Kris has R line tail lights IIRC.. which is not custom done, but factory done.


----------



## MagyarCC (Mar 29, 2010)

http://forums.vwvortex.com/zerothread?id=4791653


----------



## RafaGolfBr (Dec 17, 2001)

*Re: (MagyarCC)*

I have film on mine, its somewhat time consuming to do it, but not very hard if you use a heatgun or hair dryier. You may have them painted (translucent paint, or paint/clear mixture)
pics of film installed:
















sorry for the big pictures and if u need more help PM me. 

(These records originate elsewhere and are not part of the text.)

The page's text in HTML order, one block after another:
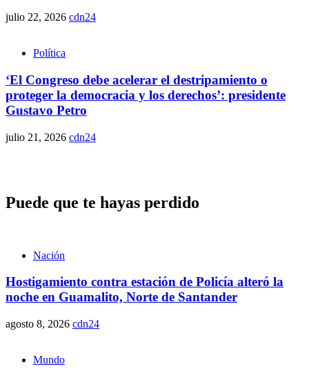
julio 22, 2026 cdn24
Política
‘El Congreso debe acelerar el destripamiento o
proteger la democracia y los derechos’: presidente
Gustavo Petro
julio 21, 2026 cdn24
Puede que te hayas perdido
Nación
Hostigamiento contra estación de Policía alteró la
noche en Guamalito, Norte de Santander
agosto 8, 2026 cdn24
Mundo
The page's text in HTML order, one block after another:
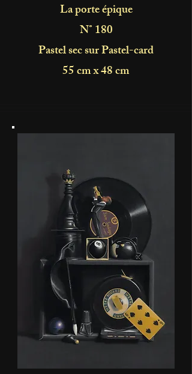
La porte épique
N° 180
Pastel sec sur Pastel-card
55 cm x 48 cm
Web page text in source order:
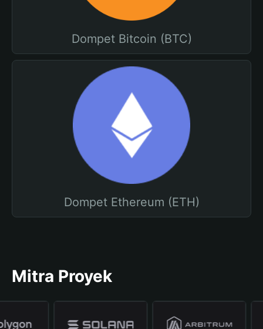
Dompet Bitcoin (BTC)
Dompet Ethereum (ETH)
Mitra Proyek
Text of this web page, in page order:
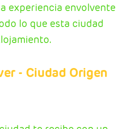
experiencia envolvente
lo que esta ciudad
- Ciudad Origen
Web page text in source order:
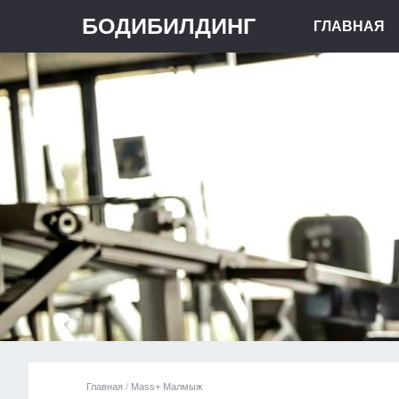
БОДИБИЛДИНГ ГЛАВНАЯ
Главная / Mass+ Малмыж
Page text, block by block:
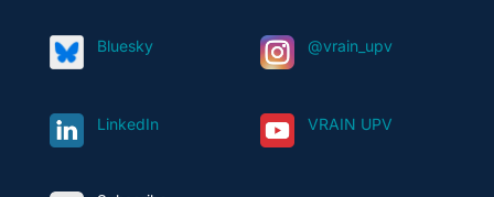
Bluesky @vrain_upv
LinkedIn VRAIN UPV

_Modified by RafaGolfBr at 2:00 PM 4-9-2010_


----------



## cwwiii (Jun 18, 2007)

*Re: (RafaGolfBr)*

Just send them to http://www.jonstintedtails.com/


----------



## outfitter (Apr 10, 2010)

*Re: (cwwiii)*

I'm interested in completing this mod as well. Anybody able to post additional pics of tail lights and what brand and color of tint that was used?


----------



## timbo727 (Mar 11, 2010)

"sorry my pics are crappy" "sorry about large pics" why does everyone insist on apologizing for posting pics. awesome tint - and thank you for taking the time to upload a pic.


----------



## DahlbackRSI (Mar 15, 2007)

*Re: (RafaGolfBr)*

RafaGolfBr, When you put the film on did you cut out the round sections where the bulbs are or is the whole tail light completely tinited? It looks darker around the edges which is what I would like to do.


----------



## RafaGolfBr (Dec 17, 2001)

*Re: (timbo727)*

I cut out the circles a-la euro r32/r-line

_Quote, originally posted by *timbo727* »_"sorry my pics are crappy" "sorry about large pics" why does everyone insist on apologizing for posting pics. 

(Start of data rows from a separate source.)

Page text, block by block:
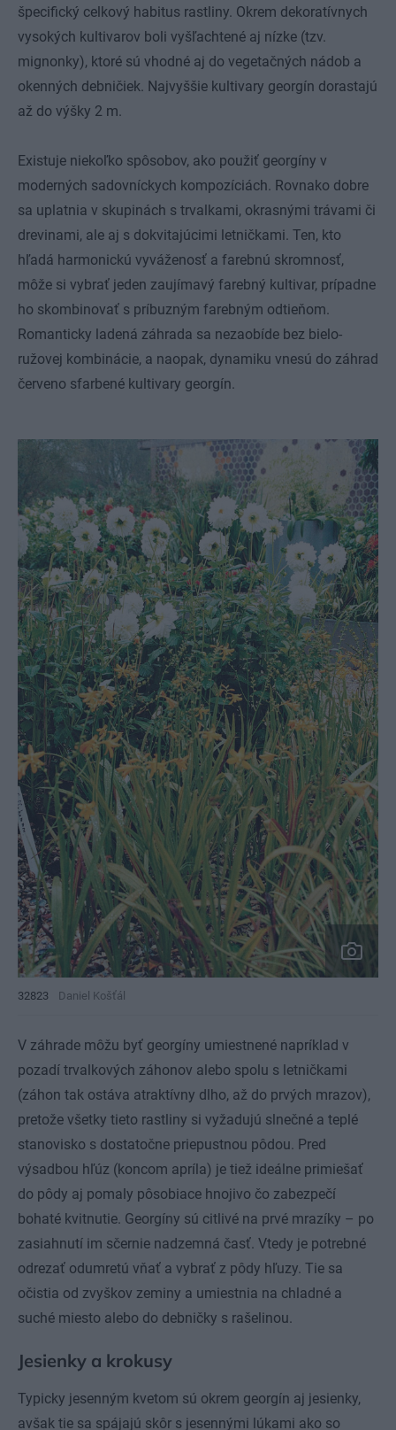
špecifický celkový habitus rastliny. Okrem dekoratívnych
vysokých kultivarov boli vyšľachtené aj nízke (tzv.
mignonky), ktoré sú vhodné aj do vegetačných nádob a
okenných debničiek. Najvyššie kultivary georgín dorastajú
až do výšky 2 m.
Existuje niekoľko spôsobov, ako použiť georgíny v
moderných sadovníckych kompozíciách. Rovnako dobre
sa uplatnia v skupinách s trvalkami, okrasnými trávami či
drevinami, ale aj s dokvitajúcimi letničkami. Ten, kto
hľadá harmonickú vyváženosť a farebnú skromnosť,
môže si vybrať jeden zaujímavý farebný kultivar, prípadne
ho skombinovať s príbuzným farebným odtieňom.
Romanticky ladená záhrada sa nezaobíde bez bielo-
ružovej kombinácie, a naopak, dynamiku vnesú do záhrad
červeno sfarbené kultivary georgín.
32823 Daniel Košťál
V záhrade môžu byť georgíny umiestnené napríklad v
pozadí trvalkových záhonov alebo spolu s letničkami
(záhon tak ostáva atraktívny dlho, až do prvých mrazov),
pretože všetky tieto rastliny si vyžadujú slnečné a teplé
stanovisko s dostatočne priepustnou pôdou. Pred
výsadbou hľúz (koncom apríla) je tiež ideálne primiešať
do pôdy aj pomaly pôsobiace hnojivo čo zabezpečí
bohaté kvitnutie. Georgíny sú citlivé na prvé mrazíky – po
zasiahnutí im sčernie nadzemná časť. Vtedy je potrebné
odrezať odumretú vňať a vybrať z pôdy hľuzy. Tie sa
očistia od zvyškov zeminy a umiestnia na chladné a
suché miesto alebo do debničky s rašelinou.
Jesienky a krokusy
Typicky jesenným kvetom sú okrem georgín aj jesienky,
avšak tie sa spájajú skôr s jesennými lúkami ako so
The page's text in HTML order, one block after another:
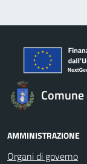
AMMINISTRAZIONE
Organi di governo
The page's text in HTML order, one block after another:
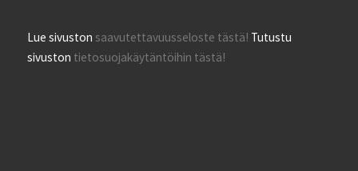
Lue sivustonsaavutettavuusseloste tästä! Tutustu
sivuston tietosuojakäytäntöihin tästä!
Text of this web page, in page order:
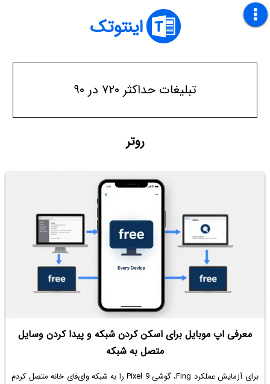
اینتوتک
تبلیغات حداکثر ۷۲۰ در ۹۰
روتر
معرفی اپ موبایل برای اسکن کردن شبکه و پیدا کردن وسایل
متصل به شبکه
برای آزمایش عملکرد Fing، گوشی Pixel 9 را به شبکه وای‌فای خانه متصل کردم
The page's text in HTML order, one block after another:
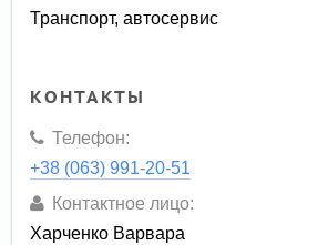
Транспорт, автосервис
КОНТАКТЫ
Телефон:
+38 (063) 991-20-51
Контактное лицо:
Харченко Варвара
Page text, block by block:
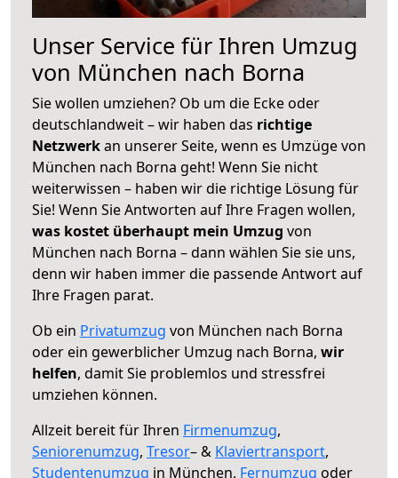
Unser Service für Ihren Umzug
von München nach Borna
Sie wollen umziehen? Ob um die Ecke oder
deutschlandweit – wir haben das richtige
Netzwerkan unserer Seite, wenn es Umzüge von
München nach Borna geht! Wenn Sie nicht
weiterwissen – haben wir die richtige Lösung für
Sie! Wenn Sie Antworten auf Ihre Fragen wollen,
was kostet überhaupt mein Umzug von
München nach Borna – dann wählen Sie sie uns,
denn wir haben immer die passende Antwort auf
Ihre Fragen parat.
Ob ein Privatumzug von München nach Borna
oder ein gewerblicher Umzug nach Borna, wir
helfen, damit Sie problemlos und stressfrei
umziehen können.
Allzeit bereit für Ihren Firmenumzug,
Seniorenumzug, Tresor– & Klaviertransport,
Studentenumzug in München, Fernumzug oder
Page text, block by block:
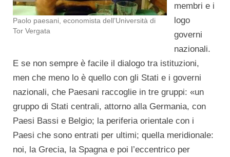
Paolo paesani, economista dell’Università di
Tor Vergata
membri e i
logo
governi
nazionali.
E se non sempre è facile il dialogo tra istituzioni,
men che meno lo è quello con gli Stati e i governi
nazionali, che Paesani raccoglie in tre gruppi: «un
gruppo di Stati centrali, attorno alla Germania, con
Paesi Bassi e Belgio; la periferia orientale con i
Paesi che sono entrati per ultimi; quella meridionale:
noi, la Grecia, la Spagna e poi l’eccentrico per
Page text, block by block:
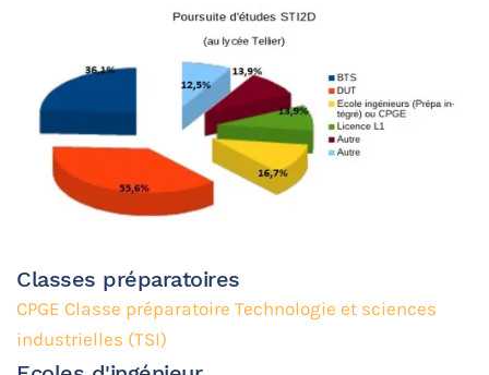
Classes préparatoires
CPGE Classe préparatoire Technologie et sciences
industrielles (TSI)
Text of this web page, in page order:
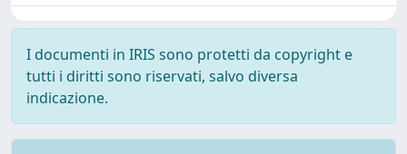
I documenti in IRIS sono protetti da copyright e
tutti i diritti sono riservati, salvo diversa
indicazione.
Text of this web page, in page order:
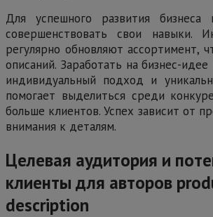
Для успешного развития бизнеса
совершенствовать свои навыки.
регулярно обновляют ассортимент,
описаний. Заработать на бизнес-
индивидуальный подход и
помогает выделиться среди
больше клиентов. Успех зависит от
внимания к деталям.
Целевая аудитория и
клиенты для авторов
description
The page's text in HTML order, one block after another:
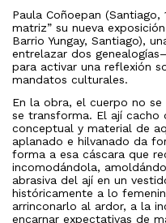
Paula Coñoepan
matriz” su nueva
Barrio Yungay, Santiago),
entrelazar dos
para activar una reflexión
mandatos culturales.
En la obra, el cuerpo no se
se transforma. El ají cacho
conceptual y material de
aplanado e hilvanado da
forma a esa cáscara que
incomodándola,
abrasiva del ají en un
históricamente a lo
arrinconarlo al ardor, a la
encarnar expectativas de
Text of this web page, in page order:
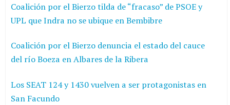
Coalición por el Bierzo tilda de “fracaso” de PSOE y
UPL que Indra no se ubique en Bembibre
Coalición por el Bierzo denuncia el estado del cauce
del río Boeza en Albares de la Ribera
Los SEAT 124 y 1430 vuelven a ser protagonistas en
San Facundo
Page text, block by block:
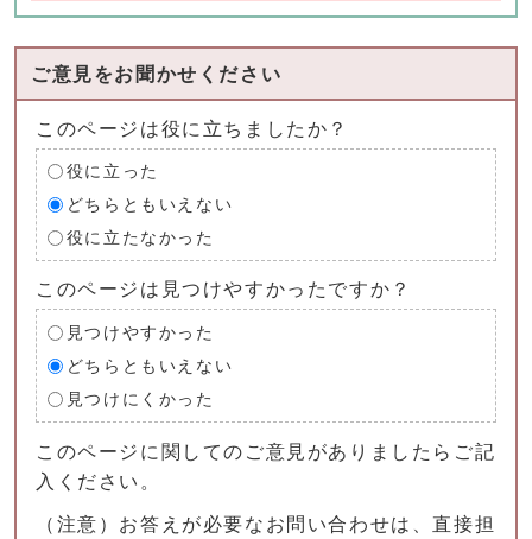
ご意見をお聞かせください
このページは役に立ちましたか？
役に立った
どちらともいえない
役に立たなかった
このページは見つけやすかったですか？
見つけやすかった
どちらともいえない
見つけにくかった
このページに関してのご意見がありましたらご記
入ください。
（注意）お答えが必要なお問い合わせは、直接担
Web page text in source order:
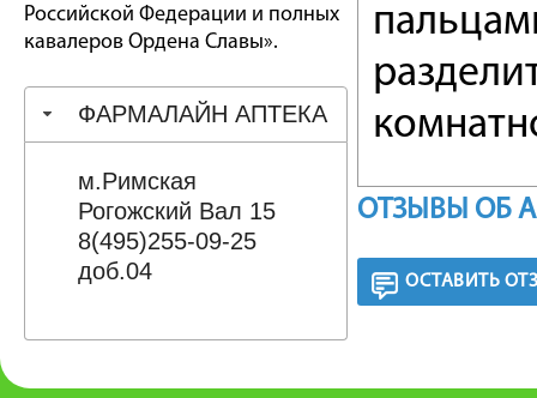
Российской Федерации и полных
кавалеров Ордена Славы».
ФАРМАЛАЙН АПТЕКА
м.Римская
Рогожский Вал 15
8(495)255-09-25
доб.04
ОТЗЫВЫ ОБ
ОСТАВИТЬ
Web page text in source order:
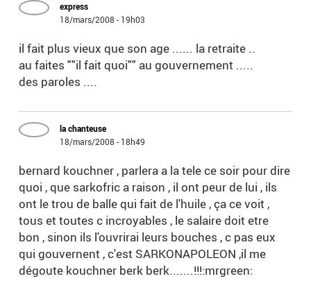
express
18/mars/2008 - 19h03
il fait plus vieux que son age ...... la retraite ..
au faites ""il fait quoi"" au gouvernement .....
des paroles ....
la chanteuse
18/mars/2008 - 18h49
bernard kouchner , parlera a la tele ce soir pour dire
quoi , que sarkofric a raison , il ont peur de lui , ils
ont le trou de balle qui fait de l'huile , ça ce voit ,
tous et toutes c incroyables , le salaire doit etre
bon , sinon ils l'ouvrirai leurs bouches , c pas eux
qui gouvernent , c'est SARKONAPOLEON ,il me
dégoute kouchner berk berk.......!!!:mrgreen:
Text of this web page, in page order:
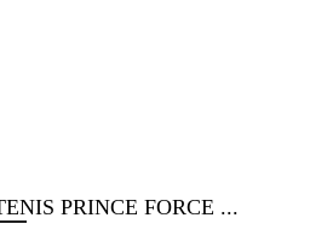
PRINCE FORCE ...
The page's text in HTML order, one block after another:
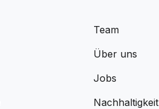
Team
Über uns
Jobs
Nachhaltigkeit

Ever try browsing vwvortex on a netbook?










_Modified by RafaGolfBr at 3:39 PM 4-11-2010_


----------



## TurboYo (Apr 1, 2010)

Where are you guys getting the pre cut tint?


----------



## built2prfctn (Jul 9, 2005)

*Re: (TurboYo)*

im having a shop tint the whole light next week for 160$


----------



## RafaGolfBr (Dec 17, 2001)

*Re: (built2prfctn)*


_Quote, originally posted by *built2prfctn* »_im having a shop tint the whole light next week for 160$

I used to charge $50-75 depending on the lights locally







(not a shop).
if you are paying $160 look into having your tails sprayed by johntintedtails.com top notch work


----------



## built2prfctn (Jul 9, 2005)

*Re: (RafaGolfBr)*

Only problem with spraying is you cant ever take it off if u dont want it anymore =\


----------



## 35i 2000 (Jan 27, 2005)

your ride is gorgeouss!!


----------



## phantom2010 (Aug 3, 2010)

I've got an R line so my tails are tinted, but I would love to tint the rear reflectors to match. Anyone done this?


----------



## adibaiz (Feb 11, 2005)

Here are Ra***olfBr's tail lights after we did the swap....i think it looks better on a lighter color.
He also tinted the reflectors for me. Thanks again man. I love the way my car looks.


----------



## kaysid (Dec 18, 2005)

I've used plain old lamin-x precut film. This is their lightest tint, the curvature of our taillights make
it a bit of a pain but it is totally reversible...


----------



## Ween2010 (Sep 12, 2009)

Definitley get tips and advice from Ra***olfBr. The process takes tons of patience to complete, but the end result is awesome. The best advice I can give is to do it outside on a very hot day.


----------



## sowleman (Aug 2, 2010)

Ween2010 said:


> Definitley get tips and advice from Ra***olfBr. The process takes tons of patience to complete, but the end result is awesome. The best advice I can give is to do it outside on a very hot day.


Can someone please post a link to where you ordered the film from? Thank you!


----------



## Ween2010 (Sep 12, 2009)

sowleman said:


> Can someone please post a link to where you ordered the film from? Thank you!


Shoot Ra***olfBr a message. He posted a reply in this thread.


----------



## R1der (Sep 25, 2010)

I got mine painted. Looks nice and I can get them back to normal whenever I want (never). 

p.s. In the pics they show a bit darker than real.


----------



## adibaiz (Feb 11, 2005)

R1der said:


> I got mine painted. Looks nice and I can get them back to normal whenever I want (never).
> 
> p.s. In the pics they show a bit darker than real.


MTM...did you have any tunning done from them?


----------



## R1der (Sep 25, 2010)

Yes, stage I program. For the 1,8 (not available in US as far as I know) it is pretty good upgrade for reasonable cost.


----------